# Disappointed in milwaukee aluminum squares



## SMP (Aug 29, 2018)

I saw these at the big box store recently and was excited. Looked like Woodpecker squares for a tenth of the price. Bought the large and small and took it home and did the flip test on card stock. Not even close. Checked it with my 3 combination squares not even close. Returned and swapped, same issue. Took my starrett square to the store and compared to a Empire combi square and that was fine. Used that to compare every single aluminum square and they were all way off. I also checked the Empire aluminum squares and they were all off as well. Yet all of the plastic/resin ones were square. Makes me wonder about all the good reviews. Maybe from the builders of my house which would explain why its so hard to install baseboards or crown molding in my house.

https://www.homedepot.com/p/Milwaukee-7-in-Rafter-Square-MLSQ070/309863275

https://www.homedepot.com/p/Milwaukee-4-1-2-in-Trim-Square-MLSQ040/310363529


----------



## therealSteveN (Oct 29, 2016)

Somewhere I read if it's a low priced item, and it measures, buy the plastic before metal for accuracy.

That said I was at my local WoodCraft and they were having a special on Starrett rafter squares. They were the perfect size 24×16.5, and 8 bux. They have some plastic speed squares that I know to be true, and on the 3rd Starrett I checked it was dead nutz 90. Took that cheap metal square home. The first 2 I checked were wayyyy off, just like your Milwaukee. The moral of this is that Starrett is the name I think of for measuring. Milwaukee I don't think of measuring, more of drills, saws, stuff like that.
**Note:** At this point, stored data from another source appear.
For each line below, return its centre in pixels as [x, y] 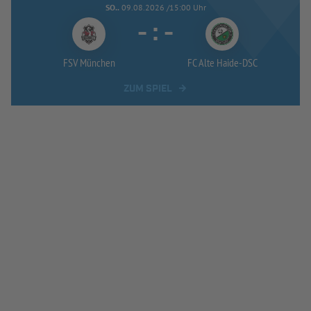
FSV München [89, 62]
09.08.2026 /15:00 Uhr [163, 7]
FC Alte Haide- [215, 62]
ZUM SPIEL [148, 89]
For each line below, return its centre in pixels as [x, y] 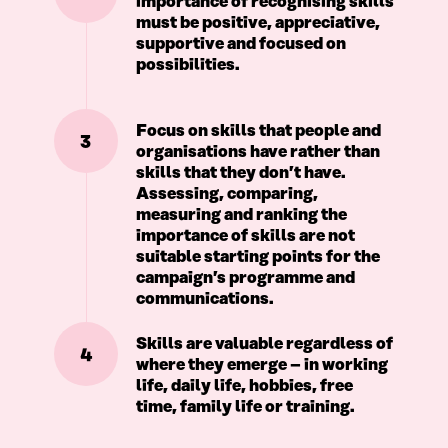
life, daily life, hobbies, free [244, 386]
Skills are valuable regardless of [264, 344]
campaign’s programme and [245, 278]
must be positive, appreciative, [257, 23]
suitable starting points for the [257, 257]
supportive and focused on [240, 44]
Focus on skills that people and [258, 131]
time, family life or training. [245, 407]
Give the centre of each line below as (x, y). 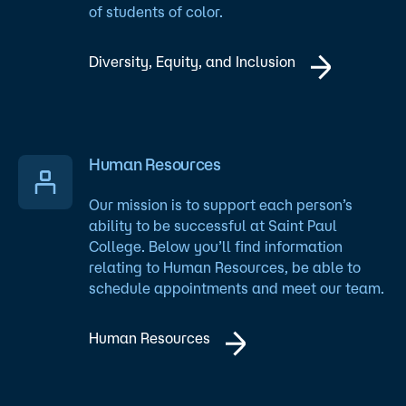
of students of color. (156, 12)
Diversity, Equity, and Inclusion (192, 62)
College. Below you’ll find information (216, 246)
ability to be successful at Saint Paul (213, 225)
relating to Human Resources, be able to (225, 267)
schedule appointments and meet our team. (237, 288)
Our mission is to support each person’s (221, 204)
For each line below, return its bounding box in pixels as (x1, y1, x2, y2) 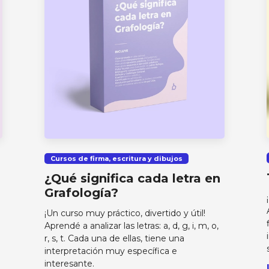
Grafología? (44, 186, 119, 201)
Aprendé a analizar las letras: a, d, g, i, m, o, (44, 220, 219, 232)
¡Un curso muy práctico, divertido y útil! (44, 208, 206, 219)
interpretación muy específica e (44, 246, 178, 257)
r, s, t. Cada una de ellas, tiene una (44, 233, 185, 244)
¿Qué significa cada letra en (44, 171, 221, 186)
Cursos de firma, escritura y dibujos (50, 154, 183, 163)
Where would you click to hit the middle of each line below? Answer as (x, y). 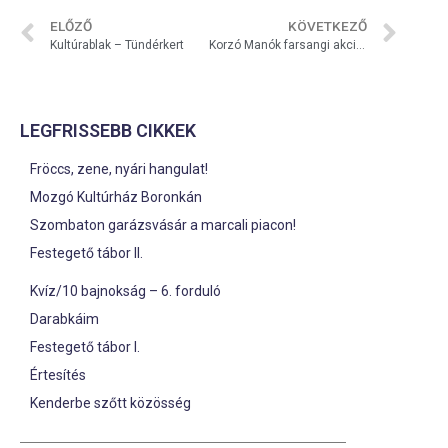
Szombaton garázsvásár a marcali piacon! (163, 225)
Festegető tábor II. (86, 253)
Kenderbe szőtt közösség (110, 403)
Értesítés (58, 375)
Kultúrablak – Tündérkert (117, 44)
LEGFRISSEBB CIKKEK (108, 130)
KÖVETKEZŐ (327, 25)
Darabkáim (64, 319)
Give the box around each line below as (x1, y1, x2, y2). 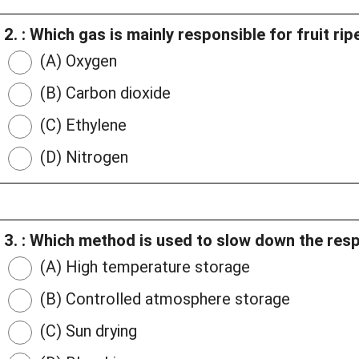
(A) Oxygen (36, 51, 117, 71)
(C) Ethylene (36, 115, 127, 135)
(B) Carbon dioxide (36, 83, 171, 103)
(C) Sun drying (36, 321, 137, 341)
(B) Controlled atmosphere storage (36, 289, 290, 309)
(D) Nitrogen (36, 147, 128, 167)
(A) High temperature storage (36, 257, 250, 277)
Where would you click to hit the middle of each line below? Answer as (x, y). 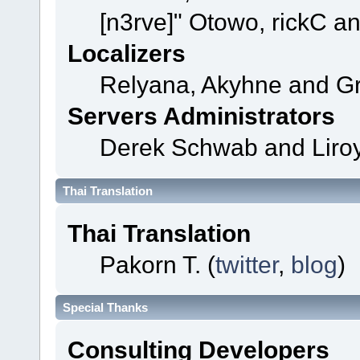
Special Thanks (105, 308)
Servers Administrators (201, 116)
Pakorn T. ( (157, 264)
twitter (246, 264)
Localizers (126, 53)

I have had 2 of those plastic speed squares for a long time, no breakage, bending, and still square, just stick with what works.


----------



## AMZ (Jan 27, 2020)

I bought a Starret framing square about a dozen years ago, from Amazon, despite the many negative reviews. I decided to take a chance, reasoning that if the square was out, I remembered being taught how to true it. Fortunately, it was acceptable as is.

For the life of me, I don't understand why Starrett would venture into this level of tools, without the level of quality usually associated with their name.


----------



## tvrgeek (Nov 19, 2013)

My speed squares are Swanson and they are all more than good enough for construction. They are not intended as a substitute for a try square, though if you put two back to back, they still should be within a papers width of true. I do have a HF plastic one and had to take a tiny swipe on sandpaper to make it dead on.
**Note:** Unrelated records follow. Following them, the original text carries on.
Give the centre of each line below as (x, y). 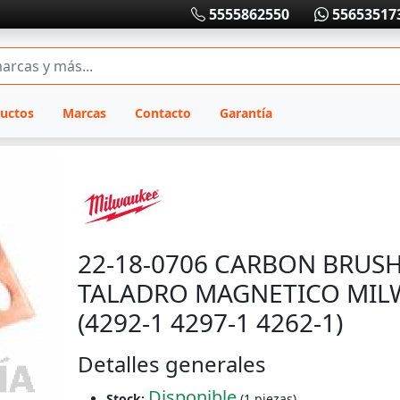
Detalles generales (172, 364)
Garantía (246, 113)
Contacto (162, 113)
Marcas (84, 113)
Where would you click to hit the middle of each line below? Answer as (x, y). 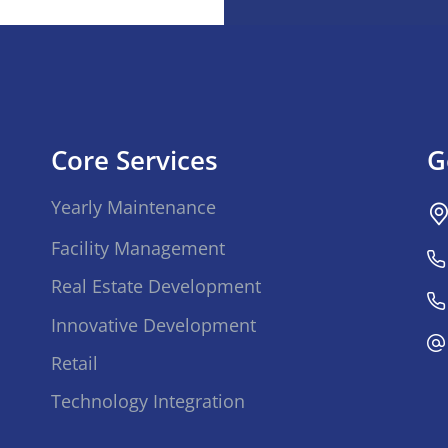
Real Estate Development (155, 286)
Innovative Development (153, 324)
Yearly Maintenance (133, 207)
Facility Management (137, 248)
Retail (74, 362)
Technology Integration (147, 401)
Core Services (134, 160)
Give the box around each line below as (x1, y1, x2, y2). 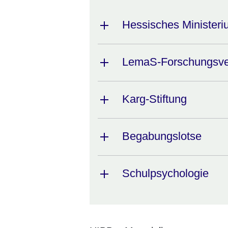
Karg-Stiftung (122, 92, 187, 105)
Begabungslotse (122, 129, 202, 142)
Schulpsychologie (122, 166, 209, 180)
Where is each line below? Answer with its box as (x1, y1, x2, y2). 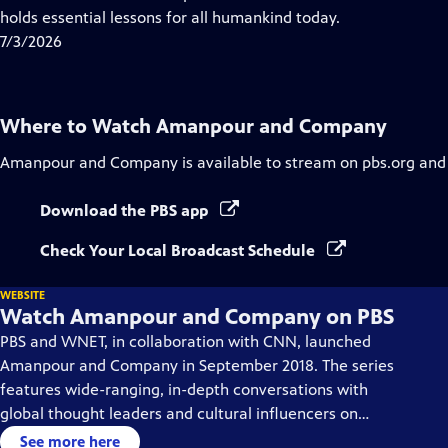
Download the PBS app (40, 201, 212, 220)
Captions (168, 7, 231, 26)
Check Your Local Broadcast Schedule (40, 241, 319, 260)
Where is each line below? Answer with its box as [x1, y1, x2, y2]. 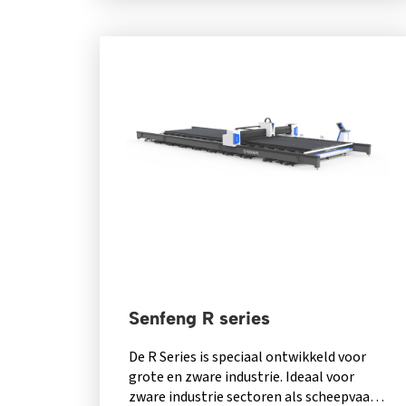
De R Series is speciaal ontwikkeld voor [128, 346, 366, 367]
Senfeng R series [128, 306, 270, 329]
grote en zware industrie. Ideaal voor [128, 366, 354, 387]

Milwaukee is rebranding everything under the sun to capitalize on their name. Some good, some crap.

Seems Starrett is not what it used to be in all cases. I have two of their tools and am quite disappointed. Tap handle and marking gauge. Both US made. Starrett framing squares? Zoro catalog lists country of origin as China.

Not a single combo square at my Home Depot was square. Empire or Stanley. Bought an iGang from Amazon. Steel head and no light gap next to my steel machinist square.


----------



## Redoak49 (Dec 15, 2012)

I recently bought the iGaging set of double square from Amazon. Both the 4" and 6" we're right on and price reasonable .


----------



## OldBull (Apr 30, 2020)

I think milwaukee purchased empire not long ago.


----------



## SMP (Aug 29, 2018)

> Somewhere I read if it s a low priced item, and it measures, buy the plastic before metal for accuracy.
> 
> Milwaukee I don t think of measuring, more of drills, saws, stuff like that.
> 
> ...


I guess my thinking is that in this point in time, any DIYer with some extra money can make or buy their own CNC machine. I would expect a company like Milwaukee to own or at least have access to a milling machine that costs more than my house. Precision machining isn't rocket science. So I guess I am wondering why they can't do it. And the Empire ones had the same defect, so maybe made by same company?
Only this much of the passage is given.